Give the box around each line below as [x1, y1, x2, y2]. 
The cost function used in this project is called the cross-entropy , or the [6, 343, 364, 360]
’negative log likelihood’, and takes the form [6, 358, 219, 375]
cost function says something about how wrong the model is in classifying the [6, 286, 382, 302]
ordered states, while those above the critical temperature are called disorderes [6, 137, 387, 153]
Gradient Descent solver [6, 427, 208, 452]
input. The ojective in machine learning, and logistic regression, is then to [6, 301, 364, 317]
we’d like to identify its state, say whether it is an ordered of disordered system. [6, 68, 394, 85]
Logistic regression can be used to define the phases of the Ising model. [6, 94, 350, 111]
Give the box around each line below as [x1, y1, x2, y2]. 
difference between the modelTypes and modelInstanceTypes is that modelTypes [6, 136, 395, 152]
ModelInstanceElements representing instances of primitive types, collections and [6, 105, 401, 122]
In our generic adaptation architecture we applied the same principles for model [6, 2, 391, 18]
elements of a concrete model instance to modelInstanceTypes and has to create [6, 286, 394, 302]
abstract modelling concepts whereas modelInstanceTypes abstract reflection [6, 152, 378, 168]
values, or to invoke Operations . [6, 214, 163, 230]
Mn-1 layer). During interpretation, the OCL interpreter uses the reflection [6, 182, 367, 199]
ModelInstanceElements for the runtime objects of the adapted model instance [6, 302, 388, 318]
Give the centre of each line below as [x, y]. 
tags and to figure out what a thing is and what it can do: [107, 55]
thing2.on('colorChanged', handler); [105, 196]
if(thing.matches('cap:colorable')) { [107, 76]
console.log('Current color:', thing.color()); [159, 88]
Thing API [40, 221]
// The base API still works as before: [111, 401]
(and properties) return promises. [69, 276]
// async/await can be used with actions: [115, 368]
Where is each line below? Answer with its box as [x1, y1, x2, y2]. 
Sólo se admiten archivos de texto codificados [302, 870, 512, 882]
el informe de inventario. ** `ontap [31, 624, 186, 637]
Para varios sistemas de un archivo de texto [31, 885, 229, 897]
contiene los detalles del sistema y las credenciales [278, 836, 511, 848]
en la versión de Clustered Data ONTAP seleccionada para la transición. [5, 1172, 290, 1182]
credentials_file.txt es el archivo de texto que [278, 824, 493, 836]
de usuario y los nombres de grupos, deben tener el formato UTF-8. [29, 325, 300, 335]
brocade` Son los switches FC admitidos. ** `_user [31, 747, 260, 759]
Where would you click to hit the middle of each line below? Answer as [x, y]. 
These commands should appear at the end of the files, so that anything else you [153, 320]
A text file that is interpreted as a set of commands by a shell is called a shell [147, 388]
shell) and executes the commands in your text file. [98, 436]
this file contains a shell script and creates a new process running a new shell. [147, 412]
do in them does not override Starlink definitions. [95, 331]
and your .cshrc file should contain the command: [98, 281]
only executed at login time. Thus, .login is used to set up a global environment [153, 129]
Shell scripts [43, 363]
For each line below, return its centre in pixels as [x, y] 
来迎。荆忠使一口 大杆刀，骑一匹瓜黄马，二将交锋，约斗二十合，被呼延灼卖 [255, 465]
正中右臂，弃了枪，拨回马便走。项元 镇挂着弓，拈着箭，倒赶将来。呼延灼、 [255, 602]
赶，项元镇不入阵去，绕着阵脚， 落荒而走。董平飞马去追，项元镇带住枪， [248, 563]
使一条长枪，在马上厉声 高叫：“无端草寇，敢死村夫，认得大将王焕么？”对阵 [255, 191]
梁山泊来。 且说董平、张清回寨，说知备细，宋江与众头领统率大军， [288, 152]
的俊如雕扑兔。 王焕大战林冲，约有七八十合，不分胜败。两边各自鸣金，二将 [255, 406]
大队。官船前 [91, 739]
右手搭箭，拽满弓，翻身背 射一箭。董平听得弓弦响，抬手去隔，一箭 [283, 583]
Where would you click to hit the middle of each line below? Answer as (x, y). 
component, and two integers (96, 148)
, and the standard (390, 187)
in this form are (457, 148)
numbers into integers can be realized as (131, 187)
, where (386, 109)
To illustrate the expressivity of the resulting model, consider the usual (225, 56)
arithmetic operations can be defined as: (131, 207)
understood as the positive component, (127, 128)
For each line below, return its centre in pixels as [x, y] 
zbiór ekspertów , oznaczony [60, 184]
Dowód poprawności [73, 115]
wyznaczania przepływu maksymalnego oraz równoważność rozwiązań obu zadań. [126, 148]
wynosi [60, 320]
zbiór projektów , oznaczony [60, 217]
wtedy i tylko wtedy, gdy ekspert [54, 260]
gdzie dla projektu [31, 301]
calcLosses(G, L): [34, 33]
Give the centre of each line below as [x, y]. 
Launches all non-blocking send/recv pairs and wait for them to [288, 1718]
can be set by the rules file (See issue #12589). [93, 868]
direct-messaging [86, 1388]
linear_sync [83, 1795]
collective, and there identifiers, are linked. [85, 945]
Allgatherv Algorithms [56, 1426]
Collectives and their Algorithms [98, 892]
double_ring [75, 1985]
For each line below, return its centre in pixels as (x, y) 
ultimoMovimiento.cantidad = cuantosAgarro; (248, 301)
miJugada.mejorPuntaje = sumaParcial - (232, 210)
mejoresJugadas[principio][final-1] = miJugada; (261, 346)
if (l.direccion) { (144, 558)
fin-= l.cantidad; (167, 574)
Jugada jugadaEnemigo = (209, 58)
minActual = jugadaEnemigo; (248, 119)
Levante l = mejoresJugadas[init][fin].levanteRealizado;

◇ ◇ ◇ ◇ ◇ ◇ ◇

_PROBLEM REQUIREMENTS_
Within the data above, the lines from the one with "we’d like to" to the one with "values, or to" must be repeated exactly; no other line belongs in the answer.

_SOLUTION TO THE PROBLEM_
we’d like to identify its state, say whether it is an ordered of disordered system. [6, 68, 394, 85]
Logistic regression can be used to define the phases of the Ising model. [6, 94, 350, 111]
Give the box around each line below as [x1, y1, x2, y2]. 
difference between the modelTypes and modelInstanceTypes is that modelTypes [6, 136, 395, 152]
ModelInstanceElements representing instances of primitive types, collections and [6, 105, 401, 122]
In our generic adaptation architecture we applied the same principles for model [6, 2, 391, 18]
elements of a concrete model instance to modelInstanceTypes and has to create [6, 286, 394, 302]
abstract modelling concepts whereas modelInstanceTypes abstract reflection [6, 152, 378, 168]
values, or to invoke Operations . [6, 214, 163, 230]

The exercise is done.